Relaxation dynamics in an isolated long-range Ising chain

TL;DR

This paper investigates how long-range interactions in an isolated ion chain influence the relaxation and coherence dynamics of spins, revealing that traditional truncated models fail to capture these effects.

Contribution

It demonstrates the importance of genuine long-range interactions in quantum relaxation dynamics, challenging conventional truncated models and exploring the impact of interaction range.

Findings

Quantum coherence rapidly decreases and vanishes in steady state.

Truncated models cannot replicate the relaxation dynamics.

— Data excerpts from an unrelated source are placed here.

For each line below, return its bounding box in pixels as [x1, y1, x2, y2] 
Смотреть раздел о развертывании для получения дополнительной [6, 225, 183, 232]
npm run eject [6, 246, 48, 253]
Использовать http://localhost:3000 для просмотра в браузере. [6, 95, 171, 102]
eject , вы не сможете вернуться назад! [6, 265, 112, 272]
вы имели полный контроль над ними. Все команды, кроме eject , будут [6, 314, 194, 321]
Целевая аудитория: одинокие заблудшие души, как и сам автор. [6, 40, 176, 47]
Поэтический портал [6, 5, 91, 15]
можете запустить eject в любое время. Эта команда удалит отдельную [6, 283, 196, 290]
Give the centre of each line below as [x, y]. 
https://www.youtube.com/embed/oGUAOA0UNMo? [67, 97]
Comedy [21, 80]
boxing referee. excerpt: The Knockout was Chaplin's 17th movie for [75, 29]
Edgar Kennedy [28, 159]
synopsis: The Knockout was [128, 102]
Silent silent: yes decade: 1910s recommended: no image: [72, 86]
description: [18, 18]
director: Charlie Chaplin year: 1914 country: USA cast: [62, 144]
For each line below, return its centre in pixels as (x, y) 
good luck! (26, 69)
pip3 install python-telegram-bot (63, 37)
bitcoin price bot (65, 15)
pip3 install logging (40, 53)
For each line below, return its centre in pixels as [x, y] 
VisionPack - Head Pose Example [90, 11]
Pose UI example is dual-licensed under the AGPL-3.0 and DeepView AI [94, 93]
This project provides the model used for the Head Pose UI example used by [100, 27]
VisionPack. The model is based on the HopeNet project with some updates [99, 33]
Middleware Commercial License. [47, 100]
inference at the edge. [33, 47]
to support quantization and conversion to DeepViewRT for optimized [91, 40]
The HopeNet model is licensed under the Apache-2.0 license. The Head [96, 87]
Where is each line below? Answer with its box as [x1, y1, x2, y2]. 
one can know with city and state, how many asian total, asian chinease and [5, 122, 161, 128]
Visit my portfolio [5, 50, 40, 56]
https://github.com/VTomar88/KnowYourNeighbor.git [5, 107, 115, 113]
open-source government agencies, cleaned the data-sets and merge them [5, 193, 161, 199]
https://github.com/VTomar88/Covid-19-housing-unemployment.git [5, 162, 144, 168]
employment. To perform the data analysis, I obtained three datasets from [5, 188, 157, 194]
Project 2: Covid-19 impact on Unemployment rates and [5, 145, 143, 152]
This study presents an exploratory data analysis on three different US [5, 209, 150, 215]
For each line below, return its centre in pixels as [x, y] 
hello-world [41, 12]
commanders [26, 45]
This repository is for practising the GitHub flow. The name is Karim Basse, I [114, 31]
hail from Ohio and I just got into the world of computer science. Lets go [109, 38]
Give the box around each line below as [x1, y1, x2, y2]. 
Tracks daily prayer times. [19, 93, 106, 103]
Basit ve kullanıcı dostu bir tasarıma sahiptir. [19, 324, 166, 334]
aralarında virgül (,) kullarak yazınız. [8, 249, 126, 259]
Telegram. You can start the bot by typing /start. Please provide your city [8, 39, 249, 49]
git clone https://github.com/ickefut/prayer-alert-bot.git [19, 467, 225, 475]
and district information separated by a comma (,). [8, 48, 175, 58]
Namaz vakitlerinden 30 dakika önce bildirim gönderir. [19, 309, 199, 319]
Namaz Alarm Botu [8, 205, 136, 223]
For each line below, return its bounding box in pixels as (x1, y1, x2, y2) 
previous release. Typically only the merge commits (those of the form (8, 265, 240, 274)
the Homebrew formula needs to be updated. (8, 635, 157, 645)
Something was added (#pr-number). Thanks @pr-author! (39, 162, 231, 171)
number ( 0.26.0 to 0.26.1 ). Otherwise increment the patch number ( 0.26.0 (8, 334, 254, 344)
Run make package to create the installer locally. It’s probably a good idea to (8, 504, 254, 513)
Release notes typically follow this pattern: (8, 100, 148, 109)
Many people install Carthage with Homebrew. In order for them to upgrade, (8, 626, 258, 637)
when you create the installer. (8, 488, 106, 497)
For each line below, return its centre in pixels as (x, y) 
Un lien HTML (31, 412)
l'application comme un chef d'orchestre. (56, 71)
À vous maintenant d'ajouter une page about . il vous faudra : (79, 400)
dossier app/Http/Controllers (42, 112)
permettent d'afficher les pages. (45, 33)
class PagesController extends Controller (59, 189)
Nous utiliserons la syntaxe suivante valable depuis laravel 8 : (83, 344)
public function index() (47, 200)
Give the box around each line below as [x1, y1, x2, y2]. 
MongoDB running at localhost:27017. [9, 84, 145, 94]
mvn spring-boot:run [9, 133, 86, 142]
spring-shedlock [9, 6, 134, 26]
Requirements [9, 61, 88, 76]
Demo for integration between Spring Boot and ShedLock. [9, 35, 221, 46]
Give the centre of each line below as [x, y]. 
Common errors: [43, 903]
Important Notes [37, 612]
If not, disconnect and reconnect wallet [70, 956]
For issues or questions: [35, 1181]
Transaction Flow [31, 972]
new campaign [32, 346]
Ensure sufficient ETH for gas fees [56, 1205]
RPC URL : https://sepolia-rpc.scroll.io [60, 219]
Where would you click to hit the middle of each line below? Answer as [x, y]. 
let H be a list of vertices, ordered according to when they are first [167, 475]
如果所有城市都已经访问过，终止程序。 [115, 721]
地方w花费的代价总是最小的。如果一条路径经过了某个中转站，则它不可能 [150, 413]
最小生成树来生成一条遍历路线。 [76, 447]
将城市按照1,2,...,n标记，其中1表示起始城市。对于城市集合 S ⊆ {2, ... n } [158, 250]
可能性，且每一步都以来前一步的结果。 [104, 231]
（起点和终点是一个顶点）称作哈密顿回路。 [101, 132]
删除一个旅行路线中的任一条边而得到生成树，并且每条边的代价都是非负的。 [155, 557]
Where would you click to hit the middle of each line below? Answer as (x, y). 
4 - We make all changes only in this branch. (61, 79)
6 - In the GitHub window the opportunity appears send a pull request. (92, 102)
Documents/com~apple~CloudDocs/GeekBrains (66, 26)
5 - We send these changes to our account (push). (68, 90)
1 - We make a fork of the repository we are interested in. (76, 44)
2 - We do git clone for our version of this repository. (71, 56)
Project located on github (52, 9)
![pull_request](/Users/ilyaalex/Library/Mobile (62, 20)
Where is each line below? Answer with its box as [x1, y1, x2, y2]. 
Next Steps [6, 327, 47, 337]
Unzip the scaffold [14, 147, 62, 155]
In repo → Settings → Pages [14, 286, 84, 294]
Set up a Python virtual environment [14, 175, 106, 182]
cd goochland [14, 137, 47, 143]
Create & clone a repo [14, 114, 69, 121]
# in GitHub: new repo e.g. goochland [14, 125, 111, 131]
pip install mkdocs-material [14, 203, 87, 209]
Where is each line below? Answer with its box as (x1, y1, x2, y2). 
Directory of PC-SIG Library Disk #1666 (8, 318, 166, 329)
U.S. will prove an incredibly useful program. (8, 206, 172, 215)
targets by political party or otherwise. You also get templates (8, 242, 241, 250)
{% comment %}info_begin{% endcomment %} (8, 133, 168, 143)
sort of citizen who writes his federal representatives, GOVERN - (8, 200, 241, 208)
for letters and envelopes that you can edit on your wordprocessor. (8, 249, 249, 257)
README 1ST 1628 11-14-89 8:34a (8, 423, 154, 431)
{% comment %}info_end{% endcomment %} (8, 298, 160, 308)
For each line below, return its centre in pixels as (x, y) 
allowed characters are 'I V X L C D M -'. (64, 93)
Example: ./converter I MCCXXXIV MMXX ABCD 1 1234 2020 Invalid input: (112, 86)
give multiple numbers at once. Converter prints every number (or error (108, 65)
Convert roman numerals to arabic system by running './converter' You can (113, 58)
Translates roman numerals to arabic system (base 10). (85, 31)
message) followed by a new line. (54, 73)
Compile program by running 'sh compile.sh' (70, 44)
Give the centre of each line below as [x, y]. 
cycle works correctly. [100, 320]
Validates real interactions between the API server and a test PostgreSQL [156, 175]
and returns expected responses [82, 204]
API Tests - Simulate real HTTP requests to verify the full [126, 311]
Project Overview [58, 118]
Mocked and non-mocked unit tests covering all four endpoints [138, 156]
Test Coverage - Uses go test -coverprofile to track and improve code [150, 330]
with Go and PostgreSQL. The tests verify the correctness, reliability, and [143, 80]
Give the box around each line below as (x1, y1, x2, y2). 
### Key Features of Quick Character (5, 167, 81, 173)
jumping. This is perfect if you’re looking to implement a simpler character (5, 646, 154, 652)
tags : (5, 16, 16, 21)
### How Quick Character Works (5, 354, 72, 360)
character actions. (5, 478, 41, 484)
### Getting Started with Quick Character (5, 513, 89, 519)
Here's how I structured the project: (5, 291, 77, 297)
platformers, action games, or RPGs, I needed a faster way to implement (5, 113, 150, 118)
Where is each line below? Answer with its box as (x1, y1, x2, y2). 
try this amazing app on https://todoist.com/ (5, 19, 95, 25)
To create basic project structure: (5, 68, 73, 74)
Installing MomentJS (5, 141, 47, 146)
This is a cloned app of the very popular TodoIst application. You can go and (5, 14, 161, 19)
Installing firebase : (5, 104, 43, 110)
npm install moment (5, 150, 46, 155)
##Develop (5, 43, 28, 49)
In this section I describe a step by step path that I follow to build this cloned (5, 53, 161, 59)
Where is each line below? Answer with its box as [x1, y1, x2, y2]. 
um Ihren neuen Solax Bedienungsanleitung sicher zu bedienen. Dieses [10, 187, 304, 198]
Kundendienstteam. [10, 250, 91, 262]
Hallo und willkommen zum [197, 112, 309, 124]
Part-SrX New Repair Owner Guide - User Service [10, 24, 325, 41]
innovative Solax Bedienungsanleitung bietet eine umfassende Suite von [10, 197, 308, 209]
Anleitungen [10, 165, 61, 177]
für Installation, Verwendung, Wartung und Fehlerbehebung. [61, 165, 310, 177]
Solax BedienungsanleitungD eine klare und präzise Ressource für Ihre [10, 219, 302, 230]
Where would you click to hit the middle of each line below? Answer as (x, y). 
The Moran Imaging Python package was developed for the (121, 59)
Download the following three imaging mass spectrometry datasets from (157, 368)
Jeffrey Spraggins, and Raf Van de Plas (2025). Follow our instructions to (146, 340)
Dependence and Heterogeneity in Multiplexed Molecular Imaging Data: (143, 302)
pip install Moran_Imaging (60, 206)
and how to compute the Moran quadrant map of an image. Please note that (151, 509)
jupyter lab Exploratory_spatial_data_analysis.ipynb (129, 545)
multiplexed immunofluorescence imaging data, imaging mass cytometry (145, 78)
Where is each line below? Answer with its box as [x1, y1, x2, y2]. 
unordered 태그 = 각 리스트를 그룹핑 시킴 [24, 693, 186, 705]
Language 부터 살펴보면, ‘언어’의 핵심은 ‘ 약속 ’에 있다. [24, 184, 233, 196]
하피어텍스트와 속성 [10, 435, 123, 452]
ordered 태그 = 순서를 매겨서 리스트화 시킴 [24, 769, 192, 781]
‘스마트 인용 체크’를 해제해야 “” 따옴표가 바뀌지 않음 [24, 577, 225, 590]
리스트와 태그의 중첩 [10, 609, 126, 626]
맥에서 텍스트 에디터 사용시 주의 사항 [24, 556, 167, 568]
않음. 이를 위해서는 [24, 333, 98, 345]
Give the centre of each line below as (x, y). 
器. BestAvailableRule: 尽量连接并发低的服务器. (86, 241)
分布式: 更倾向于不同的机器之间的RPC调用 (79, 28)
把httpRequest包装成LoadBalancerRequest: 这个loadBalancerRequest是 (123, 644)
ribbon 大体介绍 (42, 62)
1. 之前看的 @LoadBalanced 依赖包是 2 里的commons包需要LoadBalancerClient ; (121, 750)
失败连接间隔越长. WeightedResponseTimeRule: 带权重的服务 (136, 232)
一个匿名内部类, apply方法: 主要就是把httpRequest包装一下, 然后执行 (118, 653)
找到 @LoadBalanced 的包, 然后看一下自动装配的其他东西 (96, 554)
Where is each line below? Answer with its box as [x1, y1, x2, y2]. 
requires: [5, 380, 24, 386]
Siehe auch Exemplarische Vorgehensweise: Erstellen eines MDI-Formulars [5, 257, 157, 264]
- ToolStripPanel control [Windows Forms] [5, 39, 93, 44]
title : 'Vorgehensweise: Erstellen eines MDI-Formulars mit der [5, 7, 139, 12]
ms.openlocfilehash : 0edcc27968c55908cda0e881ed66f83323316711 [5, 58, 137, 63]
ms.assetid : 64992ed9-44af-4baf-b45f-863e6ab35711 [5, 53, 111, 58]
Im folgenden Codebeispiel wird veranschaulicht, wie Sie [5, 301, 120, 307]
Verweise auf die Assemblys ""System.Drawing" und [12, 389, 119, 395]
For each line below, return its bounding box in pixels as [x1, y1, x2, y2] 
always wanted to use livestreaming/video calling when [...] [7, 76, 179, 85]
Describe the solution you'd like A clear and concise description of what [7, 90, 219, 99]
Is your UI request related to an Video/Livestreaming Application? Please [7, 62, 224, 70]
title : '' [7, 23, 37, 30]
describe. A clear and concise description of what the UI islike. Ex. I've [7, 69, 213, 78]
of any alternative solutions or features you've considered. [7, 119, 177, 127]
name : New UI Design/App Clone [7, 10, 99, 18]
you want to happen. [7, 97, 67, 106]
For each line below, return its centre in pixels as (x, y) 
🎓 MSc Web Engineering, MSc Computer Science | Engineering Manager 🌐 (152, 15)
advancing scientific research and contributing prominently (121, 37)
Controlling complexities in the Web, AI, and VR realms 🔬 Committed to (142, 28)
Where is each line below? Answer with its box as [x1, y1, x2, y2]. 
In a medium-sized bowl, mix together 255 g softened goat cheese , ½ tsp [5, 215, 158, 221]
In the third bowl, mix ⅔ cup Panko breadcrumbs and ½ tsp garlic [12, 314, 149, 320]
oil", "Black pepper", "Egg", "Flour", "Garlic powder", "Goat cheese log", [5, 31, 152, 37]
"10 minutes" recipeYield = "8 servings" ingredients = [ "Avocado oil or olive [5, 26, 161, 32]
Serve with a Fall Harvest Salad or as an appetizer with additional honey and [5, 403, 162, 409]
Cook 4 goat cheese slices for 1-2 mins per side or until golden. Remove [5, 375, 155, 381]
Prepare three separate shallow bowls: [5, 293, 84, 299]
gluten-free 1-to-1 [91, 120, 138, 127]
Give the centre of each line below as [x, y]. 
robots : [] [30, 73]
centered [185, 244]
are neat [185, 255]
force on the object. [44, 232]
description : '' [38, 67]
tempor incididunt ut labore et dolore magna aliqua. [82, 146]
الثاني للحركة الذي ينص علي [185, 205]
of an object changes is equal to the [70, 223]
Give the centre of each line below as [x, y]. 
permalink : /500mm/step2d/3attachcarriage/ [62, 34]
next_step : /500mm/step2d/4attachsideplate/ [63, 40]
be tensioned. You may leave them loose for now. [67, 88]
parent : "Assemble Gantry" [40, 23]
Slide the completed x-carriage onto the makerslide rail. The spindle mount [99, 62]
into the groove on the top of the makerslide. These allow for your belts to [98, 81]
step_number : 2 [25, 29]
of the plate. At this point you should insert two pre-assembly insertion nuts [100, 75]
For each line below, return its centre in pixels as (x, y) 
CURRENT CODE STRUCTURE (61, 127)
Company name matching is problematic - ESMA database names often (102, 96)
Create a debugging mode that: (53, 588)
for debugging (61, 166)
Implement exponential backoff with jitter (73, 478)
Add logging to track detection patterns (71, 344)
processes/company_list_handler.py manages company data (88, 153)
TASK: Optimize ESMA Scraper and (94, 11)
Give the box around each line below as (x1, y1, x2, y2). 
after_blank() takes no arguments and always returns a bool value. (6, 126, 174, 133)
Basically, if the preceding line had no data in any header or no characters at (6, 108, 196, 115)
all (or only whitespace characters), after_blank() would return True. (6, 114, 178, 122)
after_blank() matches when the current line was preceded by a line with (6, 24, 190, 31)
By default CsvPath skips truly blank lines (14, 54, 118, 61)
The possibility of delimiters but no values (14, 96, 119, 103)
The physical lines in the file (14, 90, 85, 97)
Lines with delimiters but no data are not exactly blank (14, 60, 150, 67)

Longer interaction ranges lead to faster relaxation but longer times near infinite range.

Abstract

We consider a chain of trapped ions to interact with each other via long-range interactions. This system can be used to simulate the long-range Ising model. We study the dynamics of quantum coherence of a single spin in the chain, where the spins are initially prepared in their upper states. The relaxation dynamics exhibits due to the genuine long-range interaction. The degree of quantum coherence of a single spin rapidly decreases and vanishes in the steady state. However, our numerical result suggests that the conventional spin chain model, which truncates the interactions between the distant spins, cannot show the relaxation dynamics. This implies that the usual truncation in approximating the long-range interaction is not applicable to describing the non-equilibrium dynamics. The effect of the interaction range on the relaxation dynamics is studied. The higher relaxation rate will show if a system has a longer range of interaction. However, it takes a longer relaxation time in the vicinity of infinite interaction range. We also examine the dynamics of quantum coherence of a block of spins. Our result may shed light on the relationship between long-range interaction and the coherence dynamics of a quantum many-body system.